Compliance readiness
AI agent observability is rapidly becoming a regulatory requirement. Vinkius Cloud's audit log is designed with compliance in mind:
The industry context
Most MCP platforms today provide server-level logs — HTTP access logs, error logs, connection counts. These capture infrastructure events but not the semantic layer: which tool was called, what the AI model sent, what the API returned, and what governance transformations (DLP redaction, FinOps truncation) were applied in transit.
Without this level of observability, teams cannot answer fundamental questions about their AI agents:
- "What data did the AI model access last Tuesday?"
- "Which connection token made the most destructive tool calls?"
- "Was PII properly redacted in the response to that customer query?"
- "How many API responses were truncated by FinOps this week?"

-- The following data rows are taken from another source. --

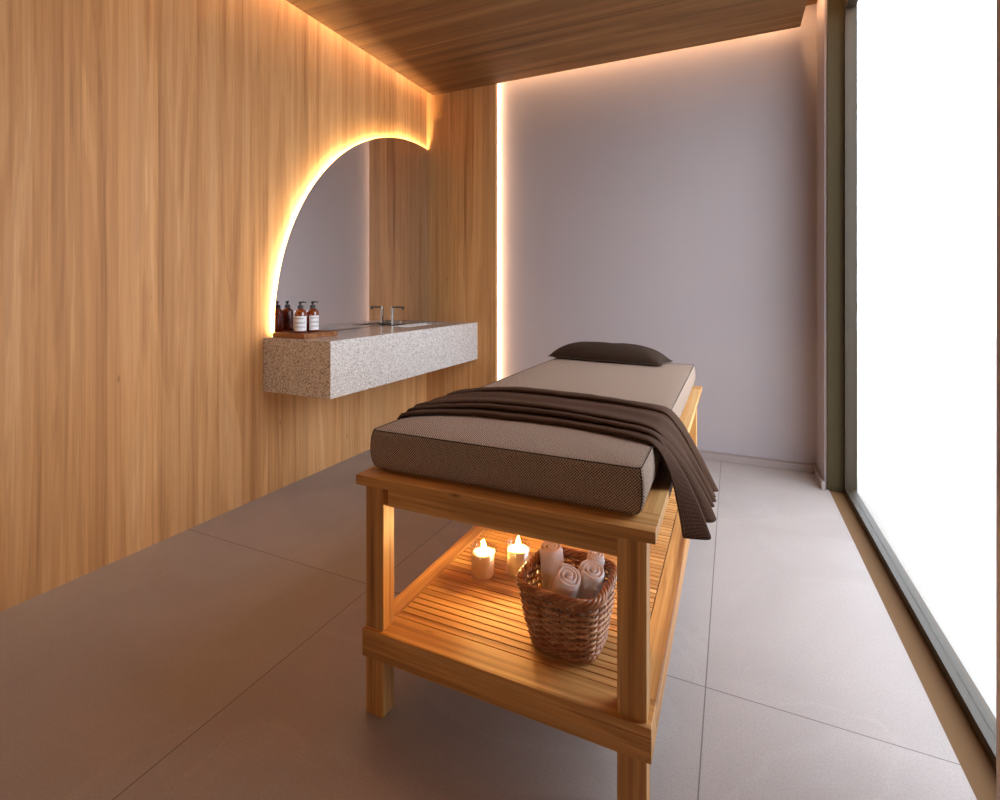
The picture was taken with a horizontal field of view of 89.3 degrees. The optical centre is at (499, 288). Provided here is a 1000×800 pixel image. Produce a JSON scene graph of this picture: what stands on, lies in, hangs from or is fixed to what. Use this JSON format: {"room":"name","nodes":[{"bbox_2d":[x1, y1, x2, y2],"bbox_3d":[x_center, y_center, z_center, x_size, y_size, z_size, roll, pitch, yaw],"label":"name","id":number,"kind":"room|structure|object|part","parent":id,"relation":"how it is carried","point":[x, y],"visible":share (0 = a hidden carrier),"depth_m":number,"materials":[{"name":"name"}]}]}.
{"room":"spa massage room","nodes":[
{"label":"spa massage room","id":0,"kind":"room"},
{"bbox_2d":[0,0,426,611],"bbox_3d":[-1.841,-0.315,1.636,0.100,2.870,6.032,0,0,25],"label":"wall","id":1,"kind":"structure","parent":0,"point":[160,159],"depth_m":2.22,"materials":[{"name":"brown wood"}]},
{"bbox_2d":[274,137,427,332],"bbox_3d":[-0.924,-0.449,3.487,0.017,1.417,1.543,0,0,25],"label":"wall mirror","id":2,"kind":"object","parent":1,"relation":"attached to","point":[356,246],"visible":1,"depth_m":3.46,"materials":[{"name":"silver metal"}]},
{"bbox_2d":[263,321,476,398],"bbox_3d":[-0.729,0.408,3.365,0.474,0.290,1.607,0,0,25],"label":"countertop","id":3,"kind":"structure","parent":1,"relation":"attached to","point":[353,360],"depth_m":2.78,"materials":[{"name":"stone"}]},
{"bbox_2d":[273,330,337,338],"bbox_3d":[-1.081,0.251,2.819,0.233,0.024,0.247,0,0,25],"label":"wooden tray","id":4,"kind":"object","parent":3,"relation":"on","point":[321,333],"visible":0.89,"depth_m":2.74,"materials":[{"name":"brown wood"}]},
{"bbox_2d":[294,301,306,332],"bbox_3d":[-1.118,0.157,2.832,0.068,0.175,0.068,0,0,25],"label":"pump bottle","id":5,"kind":"object","parent":4,"relation":"on","point":[300,315],"visible":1,"depth_m":2.81,"materials":[{"name":"orange glass"}]},
{"bbox_2d":[307,301,318,331],"bbox_3d":[-1.075,0.157,2.901,0.068,0.175,0.067,0,0,25],"label":"pump bottle","id":6,"kind":"object","parent":4,"relation":"on","point":[312,313],"visible":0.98,"depth_m":2.87,"materials":[{"name":"orange glass"}]},
{"bbox_2d":[389,306,405,325],"bbox_3d":[-0.720,0.194,3.698,0.123,0.139,0.145,0,0,25],"label":"faucet","id":7,"kind":"object","parent":3,"relation":"on","point":[392,307],"visible":1,"depth_m":3.66,"materials":[{"name":"metal"}]},
{"bbox_3d":[-0.781,0.191,3.668,0.019,0.133,0.019,0,0,25],"label":"post","id":8,"kind":"part","parent":7,"relation":"part of","materials":[{"name":"metal"}]},
{"bbox_2d":[427,84,496,400],"bbox_3d":[-0.315,-0.315,4.077,0.631,2.870,0.030,0,0,25],"label":"wall","id":9,"kind":"structure","parent":0,"point":[462,124],"depth_m":4.05,"materials":[{"name":"brown wood"}]},
{"bbox_2d":[0,449,976,799],"bbox_3d":[-0.573,1.170,1.052,2.893,0.100,6.032,0,0,25],"label":"floor","id":10,"kind":"structure","parent":0,"point":[221,657],"depth_m":1.44,"materials":[{"name":"tile"}]},
{"bbox_2d":[356,386,701,799],"bbox_3d":[0.314,0.801,1.917,0.754,0.637,1.665,0,0,25],"label":"massage table","id":11,"kind":"object","parent":10,"relation":"on","point":[452,628],"visible":0.54,"depth_m":1.24,"materials":[{"name":"brown wood"}]},
{"bbox_3d":[-0.320,0.814,1.352,0.056,0.612,0.048,0,0,25],"label":"leg","id":12,"kind":"part","parent":11,"relation":"part of","materials":[{"name":"brown wood"}]},
{"bbox_3d":[0.002,0.928,2.064,0.050,0.072,1.478,0,0,25],"label":"shelf rail","id":13,"kind":"part","parent":11,"relation":"part of","materials":[{"name":"brown wood"}]},
{"bbox_2d":[472,540,493,579],"bbox_3d":[-0.052,0.834,1.565,0.076,0.116,0.076,0,0,25],"label":"glass candle","id":14,"kind":"object","parent":11,"relation":"on","point":[482,557],"visible":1,"depth_m":1.54,"materials":[{"name":"wax"}]},
{"bbox_3d":[-0.016,0.495,1.199,0.754,0.025,0.085,0,0,25],"label":"rail","id":15,"kind":"part","parent":11,"relation":"part of","materials":[{"name":"brown wood"}]},
{"bbox_3d":[-0.012,0.928,1.214,0.737,0.072,0.078,0,0,25],"label":"shelf rail","id":16,"kind":"part","parent":11,"relation":"part of","materials":[{"name":"brown wood"}]},
{"bbox_2d":[507,537,528,575],"bbox_3d":[0.056,0.834,1.585,0.076,0.116,0.076,0,0,25],"label":"glass candle","id":17,"kind":"object","parent":11,"relation":"on","point":[517,554],"visible":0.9,"depth_m":1.56,"materials":[{"name":"wax"}]},
{"bbox_2d":[370,358,694,513],"bbox_3d":[0.311,0.425,1.935,0.717,0.115,1.614,0,0,25],"label":"mattress","id":18,"kind":"object","parent":11,"relation":"on","point":[560,463],"visible":0.76,"depth_m":1.26,"materials":[{"name":"beige fabric"}]},
{"bbox_2d":[397,386,718,539],"bbox_3d":[0.183,0.472,1.516,0.861,0.276,0.482,0,0,25],"label":"throw blanket","id":19,"kind":"object","parent":18,"relation":"on","point":[694,486],"visible":1,"depth_m":1.41,"materials":[{"name":"brown fabric"}]},
{"bbox_2d":[548,342,672,365],"bbox_3d":[0.560,0.322,2.621,0.610,0.092,0.206,0,0,35],"label":"pillow","id":20,"kind":"object","parent":18,"relation":"on","point":[620,353],"visible":1,"depth_m":2.53,"materials":[{"name":"brown fabric"}]},
{"bbox_2d":[397,488,677,687],"bbox_3d":[0.312,0.902,1.922,0.629,0.019,1.474,0,0,25],"label":"slatted shelf","id":21,"kind":"object","parent":11,"relation":"attached to","point":[488,614],"depth_m":1.43,"materials":[{"name":"brown wood"}]},
{"bbox_2d":[515,547,616,663],"bbox_3d":[0.171,0.801,1.280,0.234,0.179,0.235,0,0,25],"label":"wicker basket","id":22,"kind":"object","parent":11,"relation":"on","point":[580,639],"visible":0.86,"depth_m":1.21,"materials":[{"name":"brown wicker"}]},
{"bbox_2d":[540,541,563,603],"bbox_3d":[0.143,0.772,1.360,0.077,0.170,0.071,0,0,25],"label":"rolled towel","id":23,"kind":"object","parent":22,"relation":"in","point":[551,553],"visible":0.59,"depth_m":1.33,"materials":[{"name":"white fabric"}]},
{"bbox_2d":[545,563,580,622],"bbox_3d":[0.156,0.767,1.271,0.065,0.160,0.121,0,0,-26],"label":"rolled towel","id":24,"kind":"object","parent":22,"relation":"in","point":[567,580],"visible":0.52,"depth_m":1.23,"materials":[{"name":"white fabric"}]},
{"bbox_2d":[575,560,603,618],"bbox_3d":[0.227,0.765,1.285,0.062,0.145,0.095,0,0,-20],"label":"rolled towel","id":25,"kind":"object","parent":22,"relation":"in","point":[591,572],"visible":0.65,"depth_m":1.26,"materials":[{"name":"white fabric"}]},
{"bbox_2d":[586,550,603,566],"bbox_3d":[0.248,0.733,1.333,0.059,0.084,0.050,0,0,25],"label":"rolled towel","id":26,"kind":"object","parent":22,"relation":"in","point":[598,557],"visible":0.32,"depth_m":1.32,"materials":[{"name":"white fabric"}]},
{"bbox_3d":[0.284,0.814,1.074,0.061,0.612,0.048,0,0,25],"label":"leg","id":27,"kind":"part","parent":11,"relation":"part of","materials":[{"name":"brown wood"}]},
{"bbox_3d":[0.624,0.928,1.778,0.053,0.072,1.478,0,0,25],"label":"shelf rail","id":28,"kind":"part","parent":11,"relation":"part of","materials":[{"name":"brown wood"}]},
{"bbox_3d":[0.625,0.495,1.774,0.070,0.025,1.495,0,0,25],"label":"rail","id":29,"kind":"part","parent":11,"relation":"part of","materials":[{"name":"brown wood"}]},
{"bbox_3d":[0.934,0.814,2.486,0.061,0.612,0.048,0,0,25],"label":"leg","id":30,"kind":"part","parent":11,"relation":"part of","materials":[{"name":"brown wood"}]},
{"bbox_3d":[0.645,0.495,2.634,0.754,0.025,0.085,0,0,25],"label":"rail","id":31,"kind":"part","parent":11,"relation":"part of","materials":[{"name":"brown wood"}]},
{"bbox_2d":[286,0,806,95],"bbox_3d":[-0.566,-1.611,1.007,2.615,0.035,5.756,0,0,25],"label":"ceiling","id":32,"kind":"structure","parent":0,"point":[440,46],"depth_m":3.12,"materials":[{"name":"brown wood"}]},
{"bbox_2d":[806,0,817,5],"bbox_3d":[-0.514,-1.800,1.025,3.023,0.100,6.032,0,0,25],"label":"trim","id":33,"kind":"structure","parent":32,"relation":"attached to","point":[809,2],"depth_m":3.09,"materials":[{"name":"brown wood"}]},
{"bbox_2d":[497,4,816,463],"bbox_3d":[0.772,-0.315,3.698,2.923,2.870,0.100,0,0,25],"label":"wall","id":34,"kind":"structure","parent":0,"point":[665,202],"depth_m":3.43,"materials":[{"name":"grey paint"}]},
{"bbox_2d":[699,450,817,472],"bbox_3d":[0.960,1.098,3.532,2.142,0.044,0.045,0,0,25],"label":"baseboard","id":35,"kind":"structure","parent":34,"relation":"attached to","point":[709,455],"depth_m":3.20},
{"bbox_2d":[817,0,826,488],"bbox_3d":[1.950,-0.315,2.940,0.150,2.870,0.292,0,0,25],"label":"wall","id":36,"kind":"structure","parent":0,"point":[821,4],"depth_m":2.93,"materials":[{"name":"grey paint"}]},
{"bbox_2d":[814,466,824,489],"bbox_3d":[1.857,1.098,2.941,0.018,0.044,0.277,0,0,25],"label":"baseboard","id":37,"kind":"structure","parent":36,"relation":"attached to","point":[817,473],"depth_m":2.90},
{"bbox_2d":[827,0,856,492],"bbox_3d":[1.891,-0.313,2.798,0.138,2.874,0.015,0,0,25],"label":"window frame","id":38,"kind":"structure","parent":36,"relation":"attached to","point":[835,8],"depth_m":2.80,"materials":[{"name":"grey metal"}]},
{"bbox_2d":[996,0,999,799],"bbox_3d":[0.282,-0.315,-0.680,0.150,2.870,3.600,0,0,25],"label":"wall","id":39,"kind":"structure","parent":0,"point":[997,1],"depth_m":0.98,"materials":[{"name":"grey paint"}]},
{"bbox_2d":[830,491,995,799],"bbox_3d":[0.689,1.172,0.250,0.070,0.096,5.630,0,0,25],"label":"window sill","id":40,"kind":"structure","parent":39,"relation":"attached to","point":[975,763],"depth_m":1.48,"materials":[{"name":"wood"}]},
{"bbox_2d":[844,0,995,770],"bbox_3d":[1.495,-0.313,1.857,0.050,2.874,2.025,0,0,25],"label":"window","id":41,"kind":"structure","parent":39,"relation":"in","point":[976,710],"depth_m":2.75,"materials":[{"name":"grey metal"}]},
{"bbox_3d":[1.913,-0.222,2.766,0.050,2.623,0.025,0,0,25],"label":"post","id":42,"kind":"part","parent":41,"relation":"part of","materials":[{"name":"brown metal"}]},
{"bbox_2d":[857,332,995,717],"bbox_3d":[7.475,1.200,-1.240,13.384,0.120,28.000,0,0,25],"label":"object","id":43,"kind":"structure","parent":41,"relation":"attached to","point":[926,404],"depth_m":3.21,"materials":[{"name":"glass"}]}
]}

Emerging solutions like MintMCP Gateway and Sentry's AI tracing address pieces of this problem. But they operate outside the MCP transport layer — they instrument the agent framework, not the proxy itself. This means they can log tool invocations but cannot capture the transformations that happen between the API response and the AI model.
Vinkius Cloud's audit log operates at exactly the right point in the data flow. It captures the tool call, the upstream response, every DLP redaction, every FinOps truncation, and the final sanitized payload — all in a single, immutable log entry. No SDK integration. No agent framework instrumentation. No configuration beyond toggling the feature on.
Next steps
Frequently Asked Questions
What information does the audit log capture?
Every log entry records the timestamp (UTC, millisecond precision), tool name, semantic verb (QUERY, MUTATION, or DESTRUCTIVE), upstream HTTP status code, round-trip response time, number of DLP redactions, and which connection token initiated the request.
Does the audit log contain sensitive data?
No. When DLP is enabled, the audit log records which fields were redacted and which pattern was matched, but it never stores the original sensitive value. For example, it logs customer.email: [REDACTED by pattern:email] — not the actual email address.
How long are audit logs retained?
Retention depends on your plan: Free tier provides real-time feed only (no persistence), Team plan includes 7-day searchable history, and Business plan offers 30-day immutable logs that cannot be modified or deleted — even by account administrators.
Can sellers see buyer request logs on the Marketplace?
No. When a server is published on the Marketplace, the audit log is automatically disabled for buyer privacy protection. Sellers can only see aggregate metrics (total requests, error rate, latency) on the Dashboard tab.
Does the audit log track DLP and FinOps Guard activity?
Yes. Every DLP redaction event is logged with the redaction count, matched pattern, and affected field path. FinOps Guard truncations are also recorded with the original array length, truncated length, affected field, and configured limit.
Is the audit log suitable for compliance audits?
Yes. The Business plan provides SOC 2 Type II, GDPR, HIPAA, and PCI-DSS compliance-ready logs. Entries are tamper-proof (write-once, no modifications), include full identity tracking via connection tokens, and document every AI agent interaction with your APIs.